The clone-lineage tree in Newick format.

  1. tree.json

The clone-lineage tree in JSON format for programmatic access.

  1. tree.pdf

Visualization of the clone-lineage tree.

  1. barcodes.txt

A text file listing all cell barcodes, one per line.

  1. reference.csv

A CSV dataframe containing genomic bin information for the reference genome.

fasta folder

This folder contains all maternal and paternal fasta files for all clones.

fastq folder

This folder contains all maternal and paternal fastq files for all clones.

clone_bams folder

This folder contains all BAM files for all clones, such as normal_maternal.bam, normal_paternal.bam.

cell_bams folder

This folder contains all BAM files for all cells in each clone, such as normal_cell1.bam, clone1_cell1.bam.

barcode_bam folder

This folder contains barcode bam generating from all cell bams.

rdr folder

This folder contains RDR matrix and coverage matrix of all cells.

baf folder

This folder contains BAF matrix and allele frequency matrix of all cells.

log folder

This folder contains all log files for all HCDSIM steps.

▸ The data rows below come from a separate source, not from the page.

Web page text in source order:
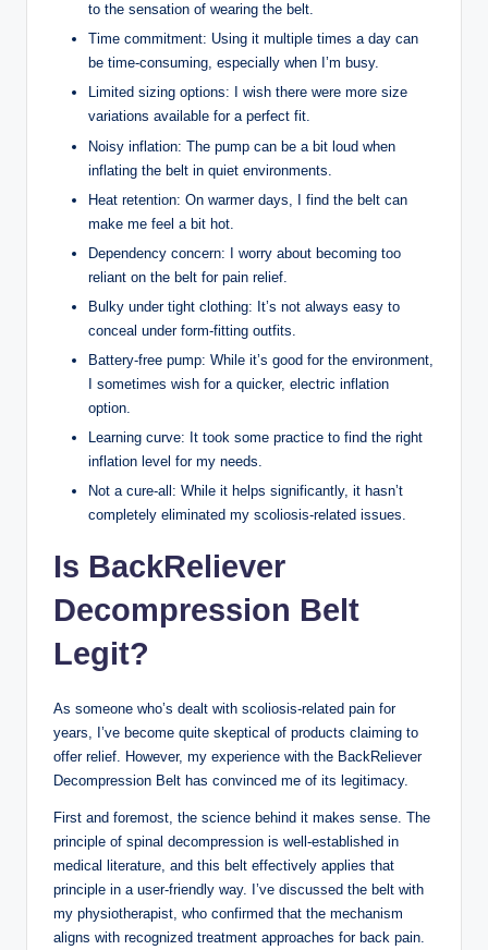
to the sensation of wearing the belt.
Time commitment: Using it multiple times a day can
be time-consuming, especially when I’m busy.
Limited sizing options: I wish there were more size
variations available for a perfect fit.
Noisy inflation: The pump can be a bit loud when
inflating the belt in quiet environments.
Heat retention: On warmer days, I find the belt can
make me feel a bit hot.
Dependency concern: I worry about becoming too
reliant on the belt for pain relief.
Bulky under tight clothing: It’s not always easy to
conceal under form-fitting outfits.
Battery-free pump: While it’s good for the environment,
I sometimes wish for a quicker, electric inflation
option.
Learning curve: It took some practice to find the right
inflation level for my needs.
Not a cure-all: While it helps significantly, it hasn’t
completely eliminated my scoliosis-related issues.
Is BackReliever
Decompression Belt
Legit?
As someone who’s dealt with scoliosis-related pain for
years, I’ve become quite skeptical of products claiming to
offer relief. However, my experience with the BackReliever
Decompression Belt has convinced me of its legitimacy.
First and foremost, the science behind it makes sense. The
principle of spinal decompression is well-established in
medical literature, and this belt effectively applies that
principle in a user-friendly way. I’ve discussed the belt with
my physiotherapist, who confirmed that the mechanism
aligns with recognized treatment approaches for back pain.
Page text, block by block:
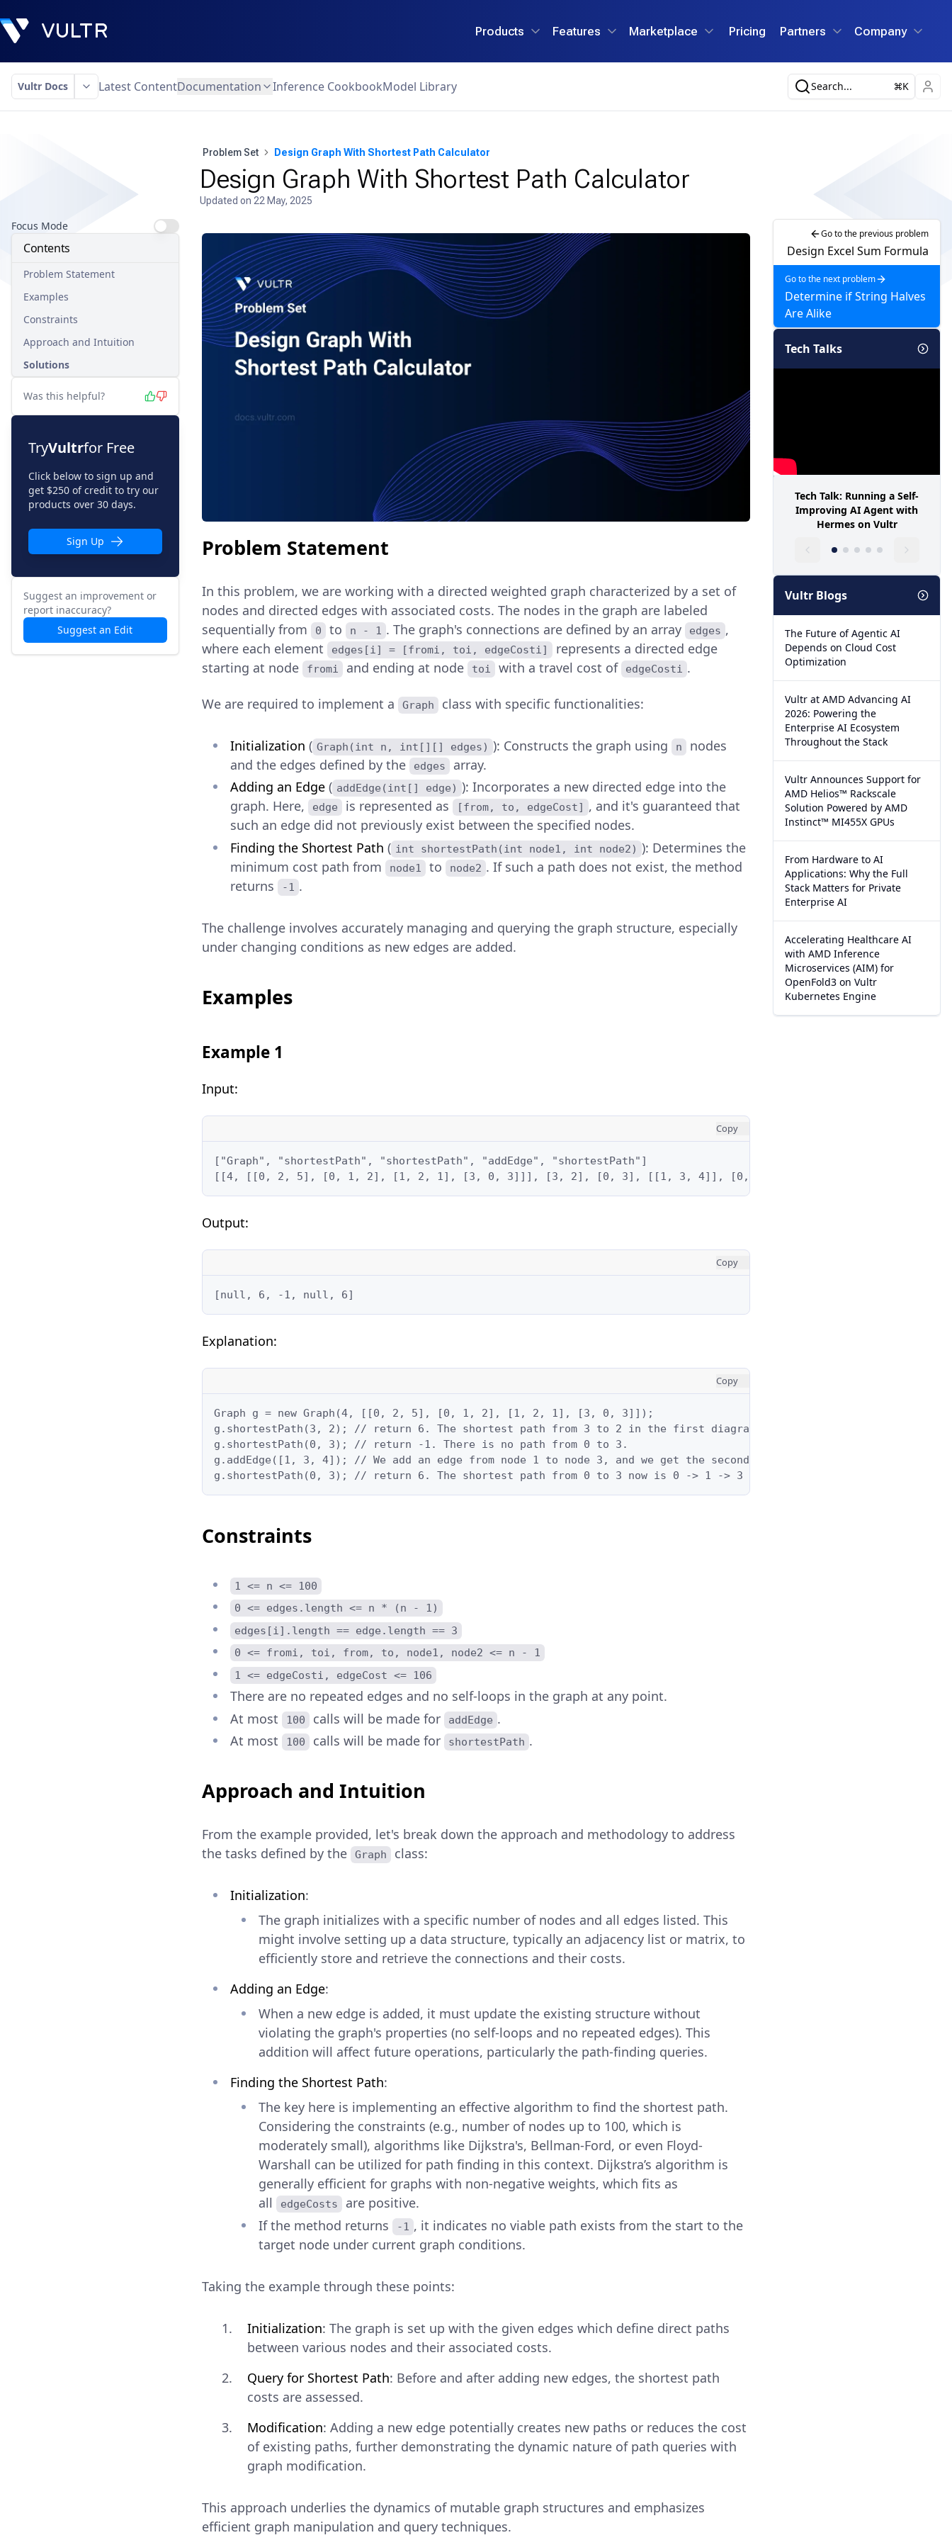
Products Features Marketplace Pricing Partners Company
Vultr Docs Latest ContentDocumentation Inference CookbookModel Library Search... K
Problem Set Design Graph With Shortest Path Calculator
Design Graph With Shortest Path Calculator
Updated on 22 May, 2025
Focus Mode
Contents
Problem Statement
Examples
Constraints
Approach and Intuition
Solutions
Was this helpful?
TryVultrfor Free
Click below to sign up and
get $250 of credit to try our
products over 30 days.
Sign Up
Suggest an improvement or
report inaccuracy?
Suggest an Edit
Problem Statement
In this problem, we are working with a directed weighted graph characterized by a set of
nodes and directed edges with associated costs. The nodes in the graph are labeled
sequentially from
0 to n - 1 . The graph's connections are defined by an array edges ,
where each element
edges[i] = [fromi, toi, edgeCosti]
represents a directed edge
starting at node
fromi and ending at node toi with a travel cost of edgeCosti .
We are required to implement a Graph class with specific functionalities:
Initialization ( Graph(int n, int[][] edges) ): Constructs the graph using n
nodes
and the edges defined by the
edges
array.
Adding an Edge( addEdge(int[] edge) ): Incorporates a new directed edge into the
graph. Here,
edge is represented as [from, to, edgeCost] , and it's guaranteed that
such an edge did not previously exist between the specified nodes.
Finding the Shortest Path ( int shortestPath(int node1, int node2) ): Determines the
minimum cost path from
node1 to node2 . If such a path does not exist, the method
returns
-1 .
The challenge involves accurately managing and querying the graph structure, especially
under changing conditions as new edges are added.
Examples
Example 1
Input:
Copy
["Graph", "shortestPath", "shortestPath", "addEdge", "shortestPath"]
[[4, [[0, 2, 5], [0, 1, 2], [1, 2, 1], [3, 0, 3]]], [3, 2], [0, 3], [[1, 3, 4]], [0, 3]]
Output:
Copy
[null, 6, -1, null, 6]
Explanation:
Copy
Graph g = new Graph(4, [[0, 2, 5], [0, 1, 2], [1, 2, 1], [3, 0, 3]]);
g.shortestPath(3, 2); // return 6. The shortest path from 3 to 2 in the first diagram above is 3 -> 0 -> 1 -> 2
g.shortestPath(0, 3); // return -1. There is no path from 0 to 3.
g.addEdge([1, 3, 4]); // We add an edge from node 1 to node 3, and we get the second diagram above.
g.shortestPath(0, 3); // return 6. The shortest path from 0 to 3 now is 0 -> 1 -> 3 with a total cost of 2 + 4 = 6.
Constraints
1 <= n <= 100
0 <= edges.length <= n * (n - 1)
edges[i].length == edge.length == 3
0 <= fromi, toi, from, to, node1, node2 <= n - 1
1 <= edgeCosti, edgeCost <= 106
There are no repeated edges and no self-loops in the graph at any point.
At most
100 calls will be made for addEdge .
At most
100 calls will be made for shortestPath .
Approach and Intuition
From the example provided, let's break down the approach and methodology to address
the tasks defined by the
Graph class:
Initialization:
The graph initializes with a specific number of nodes and all edges listed. This
might involve setting up a data structure, typically an adjacency list or matrix, to
efficiently store and retrieve the connections and their costs.
Adding an Edge:
When a new edge is added, it must update the existing structure without
violating the graph's properties (no self-loops and no repeated edges). This
addition will affect future operations, particularly the path-finding queries.
Finding the Shortest Path:
The key here is implementing an effective algorithm to find the shortest path.
Considering the constraints (e.g., number of nodes up to 100, which is
moderately small), algorithms like Dijkstra's, Bellman-Ford, or even Floyd-
Warshall can be utilized for path finding in this context. Dijkstra’s algorithm is
generally efficient for graphs with non-negative weights, which fits as
all
edgeCosts
are positive.
If the method returns
-1 , it indicates no viable path exists from the start to the
target node under current graph conditions.
Taking the example through these points:
Initialization: The graph is set up with the given edges which define direct paths
between various nodes and their associated costs.
Query for Shortest Path: Before and after adding new edges, the shortest path
costs are assessed.
Modification: Adding a new edge potentially creates new paths or reduces the cost
of existing paths, further demonstrating the dynamic nature of path queries with
graph modification.
This approach underlies the dynamics of mutable graph structures and emphasizes
efficient graph manipulation and query techniques.
Go to the previous problem
Design Excel Sum Formula
Go to the next problem
Determine if String Halves
Are Alike
Tech Talks
Tech Talk: Running a Self-
Improving AI Agent with
Hermes on Vultr
Vultr Blogs
The Future of Agentic AI
Depends on Cloud Cost
Optimization
Vultr at AMD Advancing AI
2026: Powering the
Enterprise AI Ecosystem
Throughout the Stack
Vultr Announces Support for
AMD Helios™ Rackscale
Solution Powered by AMD
Instinct™ MI455X GPUs
From Hardware to AI
Applications: Why the Full
Stack Matters for Private
Enterprise AI
Accelerating Healthcare AI
with AMD Inference
Microservices (AIM) for
OpenFold3 on Vultr
Kubernetes Engine
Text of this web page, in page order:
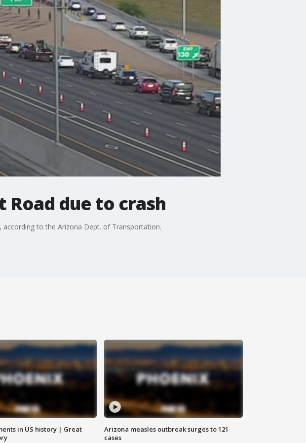
Road due to crash
to the Arizona Dept. of Transportation.
in US history | Great
Arizona measles outbreak surges to 121
cases
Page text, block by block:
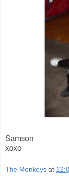
Samson
xoxo
The Monkeys at
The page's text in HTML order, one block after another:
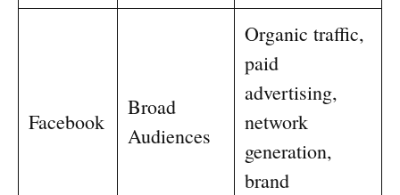
Facebook
Broad
Audiences
Organic traffic,
paid
advertising,
network
generation,
brand
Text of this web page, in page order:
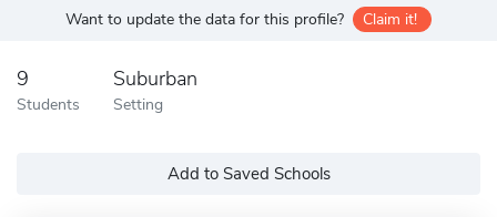
Want to update the data for this profile? Claim it!
9
Students
Suburban
Setting
Add to Saved Schools
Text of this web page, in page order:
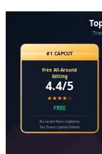
#1 CAPCUT
Free All-Around
Editing
4.4/5
★★★★☆
FREE
Accurate Auto-Captions
No Transcription Meter
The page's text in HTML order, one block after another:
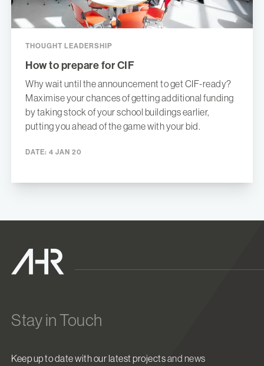
THOUGHT LEADERSHIP
How to prepare for CIF
Why wait until the announcement to get CIF-ready?
Maximise your chances of getting additional funding
by taking stock of your school buildings earlier,
putting you ahead of the game with your bid.
DATE: 4 JAN 20
Stay in Touch
Keep up to date with our latest projects and news
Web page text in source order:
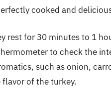
cooked and
rest for 30 minutes to 1
to check the
such as onion,
flavor of the turkey.
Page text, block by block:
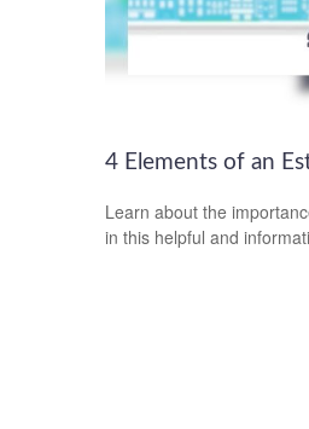
4 Elements of an
Learn about the
in this helpful and
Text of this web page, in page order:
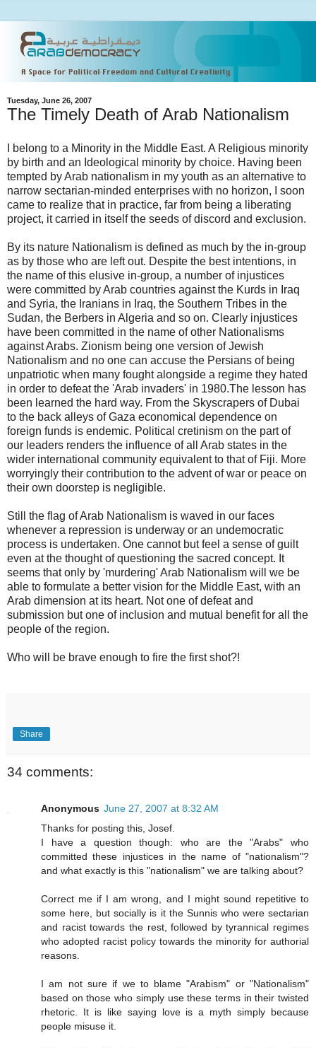
Tuesday, June 26, 2007
The Timely Death of Arab Nationalism
I belong to a Minority in the Middle East. A Religious minority
by birth and an Ideological minority by choice. Having been
tempted by Arab nationalism in my youth as an alternative to
narrow sectarian-minded enterprises with no horizon, I soon
came to realize that in practice, far from being a liberating
project, it carried in itself the seeds of discord and exclusion.
By its nature Nationalism is defined as much by the in-group
as by those who are left out. Despite the best intentions, in
the name of this elusive in-group, a number of injustices
were committed by Arab countries against the Kurds in Iraq
and Syria, the Iranians in Iraq, the Southern Tribes in the
Sudan, the Berbers in Algeria and so on. Clearly injustices
have been committed in the name of other Nationalisms
against Arabs. Zionism being one version of Jewish
Nationalism and no one can accuse the Persians of being
unpatriotic when many fought alongside a regime they hated
in order to defeat the 'Arab invaders' in 1980.The lesson has
been learned the hard way. From the Skyscrapers of Dubai
to the back alleys of Gaza economical dependence on
foreign funds is endemic. Political cretinism on the part of
our leaders renders the influence of all Arab states in the
wider international community equivalent to that of Fiji. More
worryingly their contribution to the advent of war or peace on
their own doorstep is negligible.
Still the flag of Arab Nationalism is waved in our faces
whenever a repression is underway or an undemocratic
process is undertaken. One cannot but feel a sense of guilt
even at the thought of questioning the sacred concept. It
seems that only by 'murdering' Arab Nationalism will we be
able to formulate a better vision for the Middle East, with an
Arab dimension at its heart. Not one of defeat and
submission but one of inclusion and mutual benefit for all the
people of the region.
Who will be brave enough to fire the first shot?!
Share
34 comments:
Anonymous June 27, 2007 at 8:32 AM
Thanks for posting this, Josef.
I have a question though: who are the "Arabs" who
committed these injustices in the name of "nationalism"?
and what exactly is this "nationalism" we are talking about?
Correct me if I am wrong, and I might sound repetitive to
some here, but socially is it the Sunnis who were sectarian
and racist towards the rest, followed by tyrannical regimes
who adopted racist policy towards the minority for authorial
reasons.
I am not sure if we to blame "Arabism" or "Nationalism"
based on those who simply use these terms in their twisted
rhetoric. It is like saying love is a myth simply because
people misuse it.
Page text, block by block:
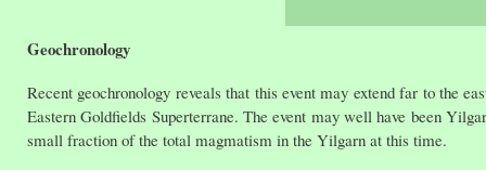
Geochronology
Recent geochronology reveals that this event may extend far to the
Eastern Goldfields Superterrane. The event may well have been
small fraction of the total magmatism in the Yilgarn at this time.
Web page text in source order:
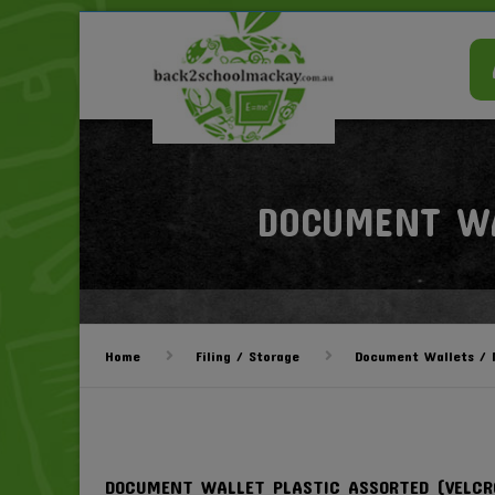
DOCUMENT
Home Filing / Storage Document Wallets /
DOCUMENT WALLET PLASTIC ASSORTED
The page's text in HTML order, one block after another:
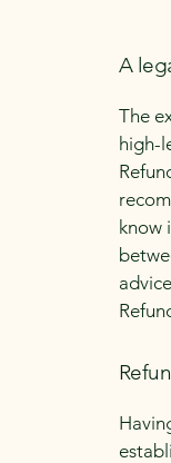
A
The
high-
know
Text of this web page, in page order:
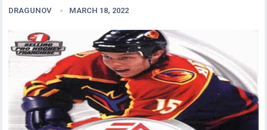
DRAGUNOV MARCH 18, 2022
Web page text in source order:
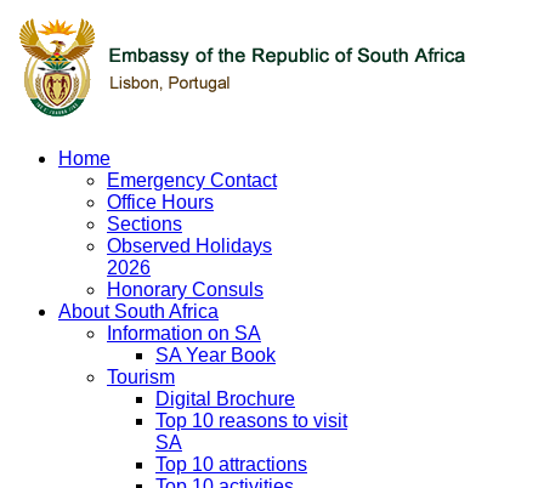
Home
Emergency Contact
Office Hours
Sections
Observed Holidays
2026
Honorary Consuls
About South Africa
Information on SA
SA Year Book
Tourism
Digital Brochure
Top 10 reasons to visit
SA
Top 10 attractions
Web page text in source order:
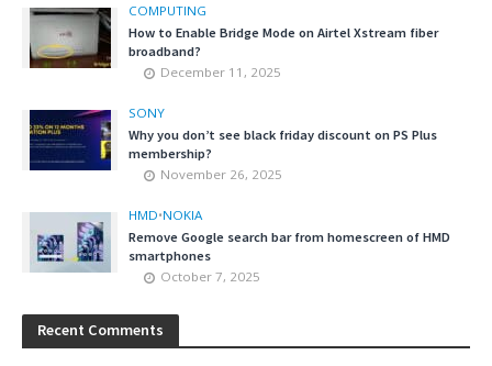
COMPUTING
How to Enable Bridge Mode on Airtel Xstream fiber
broadband?
December 11, 2025
SONY
Why you don’t see black friday discount on PS Plus
membership?
November 26, 2025
HMD•NOKIA
Remove Google search bar from homescreen of HMD
smartphones
October 7, 2025
Recent Comments
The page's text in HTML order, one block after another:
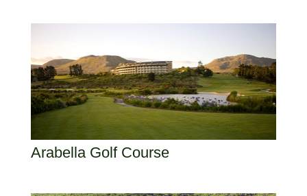
Arabella Golf Course
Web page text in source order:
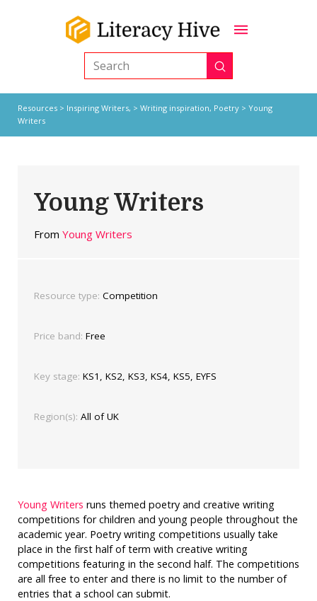
Search Submit
Resources> Inspiring Writers, > Writing inspiration, Poetry> Young
Writers
Young Writers
From Young Writers
Resource type: Competition
Price band: Free
Key stage: KS1, KS2, KS3, KS4, KS5, EYFS
Region(s): All of UK
Young Writers runs themed poetry and creative writing
competitions for children and young people throughout the
academic year. Poetry writing competitions usually take
place in the first half of term with creative writing
competitions featuring in the second half. The competitions
are all free to enter and there is no limit to the number of
entries that a school can submit.

  1. hcdsim_log.txt: the log information generated by HCDSIM piepline.

  2. samtools_log.txt: the log information generated by samtools.

  3. bwa_log.txt: the log information generated by bwa.

  4. wgsim_log.txt: the log information generated by wgsim.

  5. bcftools_log.txt: the log information generated by bcftools.

  6. bedtools_log.txt: the log information generated by bedtools.

  7. barcode_bam_log.txt: the log information generated by hcdsim bcbam command.

tmp folder

This folder contains all temporary files for all HCDSIM steps.